» Task instructions: From the first line down to the line containing "References Magnuson, James", print the records below exactly, leaving every picture out.

» Extracted records:
>>>>>

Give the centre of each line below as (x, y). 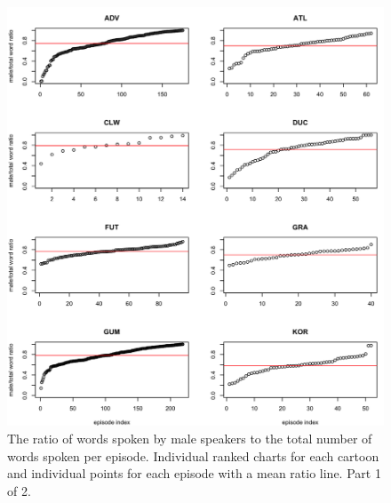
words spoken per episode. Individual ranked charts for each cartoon (193, 455)
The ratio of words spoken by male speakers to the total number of (190, 439)
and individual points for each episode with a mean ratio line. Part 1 (194, 473)
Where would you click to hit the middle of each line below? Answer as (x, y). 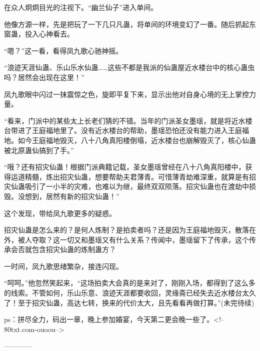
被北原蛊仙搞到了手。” (39, 150)
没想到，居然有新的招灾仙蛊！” (68, 196)
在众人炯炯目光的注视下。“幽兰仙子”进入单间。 (81, 7)
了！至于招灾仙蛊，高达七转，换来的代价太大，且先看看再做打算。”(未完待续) (129, 302)
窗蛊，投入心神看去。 (39, 34)
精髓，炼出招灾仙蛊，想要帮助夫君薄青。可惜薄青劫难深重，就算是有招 (140, 176)
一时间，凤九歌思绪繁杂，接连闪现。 (63, 266)
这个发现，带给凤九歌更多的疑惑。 (60, 213)
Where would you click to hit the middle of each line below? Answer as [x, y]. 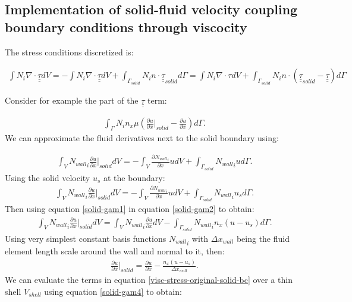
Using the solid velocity [48, 177]
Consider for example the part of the [72, 100]
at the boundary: [134, 177]
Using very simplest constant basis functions [86, 238]
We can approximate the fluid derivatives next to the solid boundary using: [142, 137]
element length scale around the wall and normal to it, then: [115, 251]
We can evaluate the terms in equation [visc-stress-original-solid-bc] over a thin [149, 280]
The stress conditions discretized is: [69, 52]
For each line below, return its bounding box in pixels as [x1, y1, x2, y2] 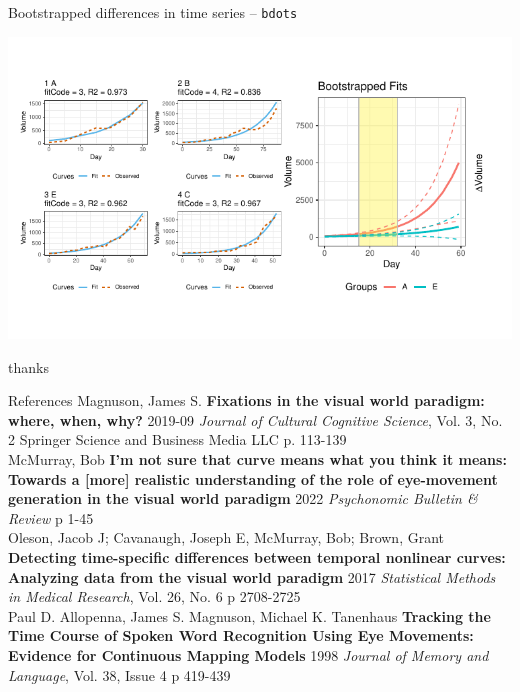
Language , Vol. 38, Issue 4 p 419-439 [8, 664, 231, 685]
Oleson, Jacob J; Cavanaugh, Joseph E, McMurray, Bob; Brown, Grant [8, 527, 445, 548]
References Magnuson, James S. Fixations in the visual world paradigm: [8, 390, 485, 411]
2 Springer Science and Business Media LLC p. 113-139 [8, 429, 347, 450]
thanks [8, 356, 49, 377]
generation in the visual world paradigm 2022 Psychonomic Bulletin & [8, 488, 478, 509]
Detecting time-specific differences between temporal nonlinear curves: [8, 546, 506, 567]
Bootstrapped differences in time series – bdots [8, 2, 298, 22]

<<<<<

» Problem solution:
Give the centre of each line below as (x, y). 
words spoken per episode. Individual ranked charts for each cartoon (193, 455)
The ratio of words spoken by male speakers to the total number of (190, 439)
and individual points for each episode with a mean ratio line. Part 1 (194, 473)
Where would you click to hit the middle of each line below? Answer as (x, y). 
被北原蛊仙搞到了手。” (39, 150)
没想到，居然有新的招灾仙蛊！” (68, 196)
在众人炯炯目光的注视下。“幽兰仙子”进入单间。 (81, 7)
了！至于招灾仙蛊，高达七转，换来的代价太大，且先看看再做打算。”(未完待续) (129, 302)
窗蛊，投入心神看去。 (39, 34)
精髓，炼出招灾仙蛊，想要帮助夫君薄青。可惜薄青劫难深重，就算是有招 (140, 176)
一时间，凤九歌思绪繁杂，接连闪现。 (63, 266)
这个发现，带给凤九歌更多的疑惑。 (60, 213)
Where would you click to hit the middle of each line below? Answer as [x, y]. 
Using the solid velocity [48, 177]
Consider for example the part of the [72, 100]
at the boundary: [134, 177]
Using very simplest constant basis functions [86, 238]
We can approximate the fluid derivatives next to the solid boundary using: [142, 137]
element length scale around the wall and normal to it, then: [115, 251]
We can evaluate the terms in equation [visc-stress-original-solid-bc] over a thin [149, 280]
The stress conditions discretized is: [69, 52]
For each line below, return its bounding box in pixels as [x1, y1, x2, y2] 
Language , Vol. 38, Issue 4 p 419-439 [8, 664, 231, 685]
Oleson, Jacob J; Cavanaugh, Joseph E, McMurray, Bob; Brown, Grant [8, 527, 445, 548]
References Magnuson, James S. Fixations in the visual world paradigm: [8, 390, 485, 411]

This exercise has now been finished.